The form of Fourier coefficients of Eisenstein Series

Ben Brubaker (Stanford University)

Abstract: We will begin with a review of ordinary spectral Eisenstein series on GL(2) and its Fourier coefficients and then describe a new class of Eisenstein series associated to covers of semi-simple Lie groups (called metaplectic groups since Weil originally worked over the symplectic group Sp(2n)). The Fourier (or more properly Whittaker) coefficients of these Eisenstein series have extremely rich arithmetic information, e.g. they can contain Dirichlet L-functions or interesting combinations of Gauss sums. Hence analytic information about the Eisenstein series can be translated into information about the special values of L-functions, etc. We'll present some recent examples of this and give a combinatorial approach to dealing with these objects that avoids much of the complication with computing the Fourier-Whittaker coefficients directly.

Tuesday, April 12, 2005

1:00 pm in 241 Altgeld Hall,Tuesday, April 12, 2005

On the difference between a number and its inverse modulo n.

Kevin Ford (UIUC)

Abstract: We study the distribution of the function M(n) = max(|a-b| : 0 < a, b < n and ab=1 (mod n)) and its connection to divisor problems. In particular, we examine what can be said (i) for infinitely many n, (ii) for infinitely many prime n, and (iii) for almost all n.

Thursday, April 14, 2005

1:00 pm in 241 Altgeld Hall,Thursday, April 14, 2005

Ten minute talks

Various faculty and graduate students (UIUC)

Abstract: Volunteers from the regular seminar group will offer short talks in the area of general number theory, roughly ten minutes in length.

Tuesday, April 19, 2005

1:00 pm in 241 Altgeld Hall,Tuesday, April 19, 2005

A Table of Values in Ramanujan's Lost Notebook

O-Yeat Chan (UIUC)

Abstract: On pages 179 and 180 of his Lost Notebook, Ramanujan lists a table of values related to the crank generating function. In this talk, we shall use the circle method to prove the completeness of this table, and, as a bonus, prove 2 conjectures of Andrews and Lewis regarding cranks modulo 3 and 4.

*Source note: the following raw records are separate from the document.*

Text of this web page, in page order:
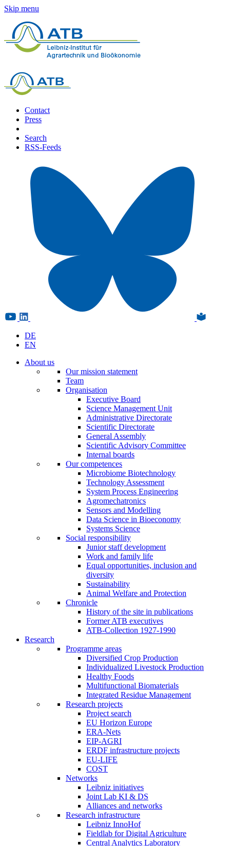
Skip menu
Contact
Press
Search
RSS-Feeds
DE
EN
About us
Our mission statement
Team
Organisation
Executive Board
Science Management Unit
Administrative Directorate
Scientific Directorate
General Assembly
Scientific Advisory Committee
Internal boards
Our competences
Microbiome Biotechnology
Technology Assessment
System Process Engineering
Agromechatronics
Sensors and Modelling
Data Science in Bioeconomy
Systems Science
Social responsibility
Junior staff development
Work and family life
Equal opportunities, inclusion and
diversity
Sustainability
Animal Welfare and Protection
Chronicle
History of the site in publications
Former ATB executives
ATB-Collection 1927-1990
Research
Programme areas
Diversified Crop Production
Individualized Livestock Production
Healthy Foods
Multifunctional Biomaterials
Integrated Residue Management
Research projects
Project search
EU Horizon Europe
ERA-Nets
EIP-AGRI
ERDF infrastructure projects
EU-LIFE
COST
Networks
Leibniz initiatives
Joint Lab KI & DS
Alliances and networks
Research infrastructure
Leibniz InnoHof
Fieldlab for Digital Agriculture
Central Analytics Laboratory
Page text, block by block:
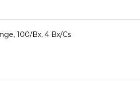
100/Bx, 4 Bx/Cs
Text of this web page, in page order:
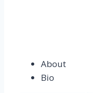
About
Bio
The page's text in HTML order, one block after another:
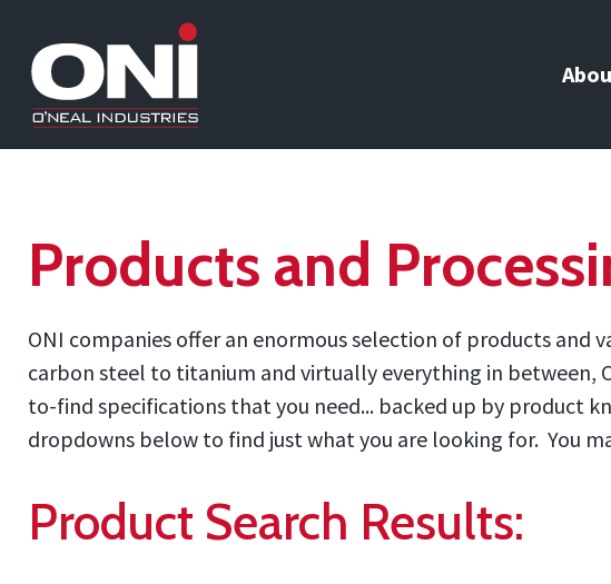
Products and
ONI companies offer an enormous selection of products
carbon steel to titanium and virtually everything in between,
to-find specifications that you need... backed up by product
dropdowns below to find just what you are looking for. You
Product Search Results:
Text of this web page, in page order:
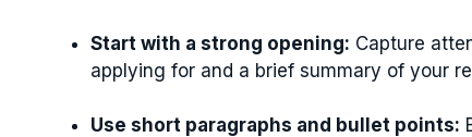
Start with a strong opening: Capture
applying for and a brief summary of your
Use short paragraphs and bullet points:

3:00 pm in 243 Altgeld Hall,Tuesday, April 19, 2005

Some p-adic differential equations in algebraic geometry and number theory

Kiran Kedlaya (MIT)

Abstract: It has been known for over a century that certain special differential equations (e.g., Picard-Fuchs equations) occupy a distinguished role in algebraic geometry, by regulating the variation of periods (integrals of algebraic differential forms). It emerged from the work of Dwork on zeta functions of varieties over finite fields that similar differential equations (in fact, often the very *same* equations) play a similar role in controlling zeta functions! Since then, much work has gone into trying to explain Dwork's insights by constructing a form of de Rham cohomology for varieties over finite fields; this project continues to the present. I'll describe some recent progress in this area, and perhaps point out some surprising offshoots: some consequences in the theory of p-adic Galois representations (which lead to advances in the theory of modularity of Galois representations, as initiated by Wiles), and some "practical" applications (e.g., in cryptography).

Thursday, April 21, 2005

1:00 pm in 241 Altgeld Hall,Thursday, April 21, 2005

Converse theorems and Artin's conjecture

Andrew Booker (University of Michigan)

Abstract: Given a finite Galois extension of the rationals and a representation of its Galois group, Artin defined an L-function which he conjectured to have analytic continuation to the complex plane and satisfy a functional equation. All progress to date on this conjecture has come through the related Langlands' program which anticipates that Artin's L-functions agree with those associated to automorphic forms. I will show that if Artin's conjecture is true for a given 2-dimensional representation then so is Langlands' conjecture. The technique used in the proof may be extended to give a Weil-type converse theorem. If time permits, I will discuss generalizations to number fields.

Tuesday, April 26, 2005

1:00 pm in 241 Altgeld Hall,Tuesday, April 26, 2005

Parity of the partition function

Matthew Boylan (UIUC)

Abstract: Let p(n) denote the ordinary parition function. In 1966 Subbarao conjectured that in every arithmetic progression r (mod t) there are infinitely many integers N = r (mod t) with p(N) even, and infinitely many integers M = r (mod t) with p(M) odd. Using classical facts about modular forms mod 2, we prove the conjecture for every arithmetic progression r (mod t) where t is a power of 2. This is joint work with Ken Ono from 2001.

Thursday, April 28, 2005

1:00 pm in 241 Altgeld Hall,Thursday, April 28, 2005

Eisenstein series and representing natural numbers as sum of integer squares.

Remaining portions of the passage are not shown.